A critical difference between our method and others is that IBIS pays particular attention to ensuring the biological relevance of binding sites, and homology between the unknown query sequence and the known structures of protein complexes. Our method might miss some remote similarities which could be detectable, for example by FINDSITE, but in exchange IBIS's top ranked annotations should be considered highly reliable. Unlike other methods, IBIS does not filter out similar structures to speed up the search process, but accounts for all structures so that interesting small molecule binding complexes are easily accessible.

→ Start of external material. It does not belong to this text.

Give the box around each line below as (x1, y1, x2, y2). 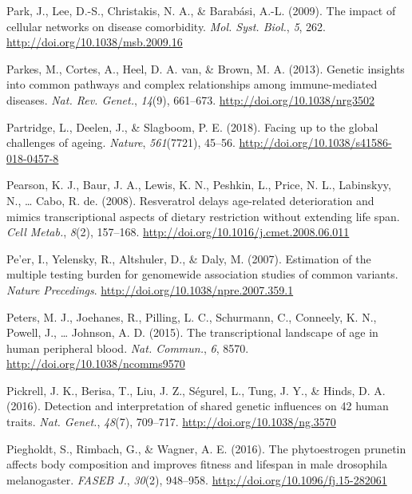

Our method derives the actual binding sites from observed structures, and groups them to account for variations in the binding site residues due to differences in small molecule size and conformations. This is essential for proteins which are important drug targets, as they have often been co-crystallized with a great variety of inhibitors. The clustering (grouping) of binding sites by similarity is very important because it identifies the distinct binding modes and allows for an easier interpretation of the results, despite the great growth in the amount of structure data over the last several years. As we have shown, it is possible to do the clustering automatically and in a biologically meaningful way.